Records from a collection:
● ● ● ● ●

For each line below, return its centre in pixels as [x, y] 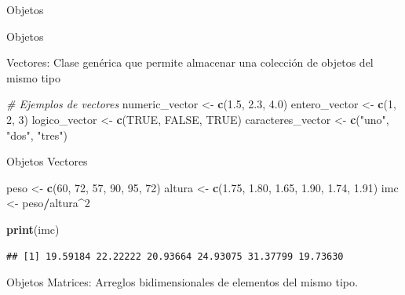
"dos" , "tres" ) [37, 135]
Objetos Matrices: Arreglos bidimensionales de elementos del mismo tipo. [182, 282]
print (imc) [33, 229]
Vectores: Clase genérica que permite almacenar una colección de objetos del [190, 62]
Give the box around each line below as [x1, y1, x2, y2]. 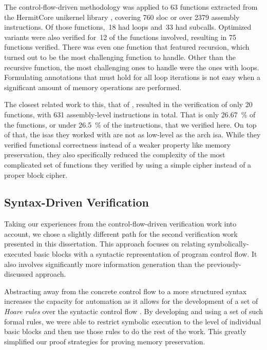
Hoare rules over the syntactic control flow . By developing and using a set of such [4, 306, 263, 317]
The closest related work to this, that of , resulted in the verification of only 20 [4, 99, 253, 110]
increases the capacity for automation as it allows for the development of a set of [4, 296, 258, 306]
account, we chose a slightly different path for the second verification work [4, 228, 238, 239]
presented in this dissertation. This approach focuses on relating [4, 238, 205, 249]
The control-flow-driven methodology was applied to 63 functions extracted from [4, 2, 258, 12]
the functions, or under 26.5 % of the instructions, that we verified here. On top [4, 119, 257, 130]
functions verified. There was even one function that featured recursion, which [4, 42, 250, 52]
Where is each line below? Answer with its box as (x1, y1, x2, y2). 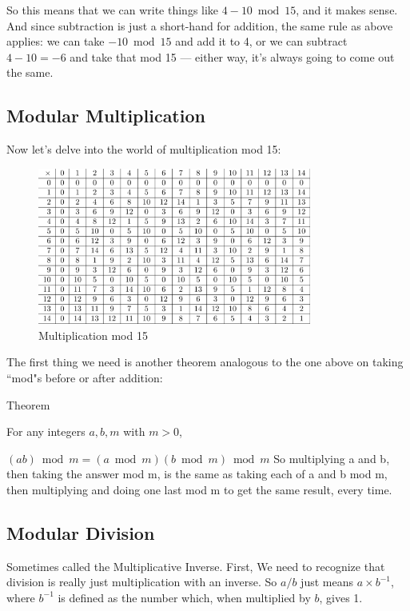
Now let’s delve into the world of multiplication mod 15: (6, 141, 281, 158)
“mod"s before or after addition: (6, 369, 163, 385)
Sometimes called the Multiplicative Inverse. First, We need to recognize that (6, 557, 385, 574)
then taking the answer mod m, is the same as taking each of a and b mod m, (6, 465, 388, 482)
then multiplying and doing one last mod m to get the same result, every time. (6, 481, 392, 497)
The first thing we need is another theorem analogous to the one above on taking (6, 353, 404, 370)
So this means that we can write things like (6, 2, 219, 18)
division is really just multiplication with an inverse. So (6, 573, 277, 590)
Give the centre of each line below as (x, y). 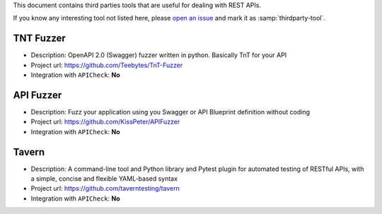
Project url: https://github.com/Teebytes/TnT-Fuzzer (107, 65)
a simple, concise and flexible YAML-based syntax (104, 179)
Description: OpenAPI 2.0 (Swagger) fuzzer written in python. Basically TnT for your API (159, 55)
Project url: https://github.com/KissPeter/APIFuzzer (105, 122)
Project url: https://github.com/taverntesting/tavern (105, 189)
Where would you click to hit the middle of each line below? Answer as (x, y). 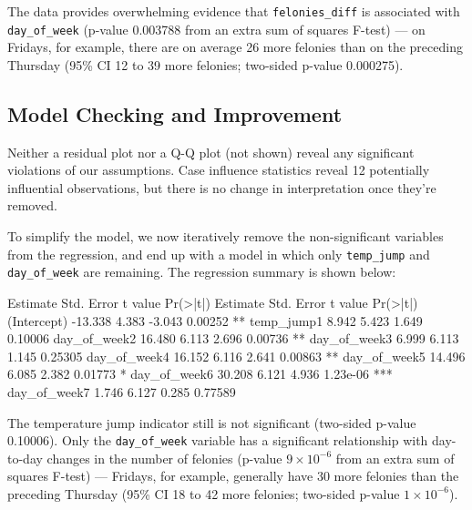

● ● ● ● ●

### Required action
An exact retyping of the entries, without images, is the required answer.

### The answer
For each line below, return its centre in pixels as [x, y] 
"dos" , "tres" ) [37, 135]
Objetos Matrices: Arreglos bidimensionales de elementos del mismo tipo. [182, 282]
print (imc) [33, 229]
Vectores: Clase genérica que permite almacenar una colección de objetos del [190, 62]
Give the box around each line below as [x1, y1, x2, y2]. 
Hoare rules over the syntactic control flow . By developing and using a set of such [4, 306, 263, 317]
The closest related work to this, that of , resulted in the verification of only 20 [4, 99, 253, 110]
increases the capacity for automation as it allows for the development of a set of [4, 296, 258, 306]
account, we chose a slightly different path for the second verification work [4, 228, 238, 239]
presented in this dissertation. This approach focuses on relating [4, 238, 205, 249]
The control-flow-driven methodology was applied to 63 functions extracted from [4, 2, 258, 12]
the functions, or under 26.5 % of the instructions, that we verified here. On top [4, 119, 257, 130]
functions verified. There was even one function that featured recursion, which [4, 42, 250, 52]
Where is each line below? Answer with its box as (x1, y1, x2, y2). 
Now let’s delve into the world of multiplication mod 15: (6, 141, 281, 158)
“mod"s before or after addition: (6, 369, 163, 385)
Sometimes called the Multiplicative Inverse. First, We need to recognize that (6, 557, 385, 574)
then taking the answer mod m, is the same as taking each of a and b mod m, (6, 465, 388, 482)
then multiplying and doing one last mod m to get the same result, every time. (6, 481, 392, 497)
The first thing we need is another theorem analogous to the one above on taking (6, 353, 404, 370)
So this means that we can write things like (6, 2, 219, 18)
division is really just multiplication with an inverse. So (6, 573, 277, 590)
Give the centre of each line below as (x, y). 
Project url: https://github.com/Teebytes/TnT-Fuzzer (107, 65)
a simple, concise and flexible YAML-based syntax (104, 179)
Description: OpenAPI 2.0 (Swagger) fuzzer written in python. Basically TnT for your API (159, 55)
Project url: https://github.com/KissPeter/APIFuzzer (105, 122)
Project url: https://github.com/taverntesting/tavern (105, 189)
Where would you click to hit the middle of each line below? Answer as (x, y). 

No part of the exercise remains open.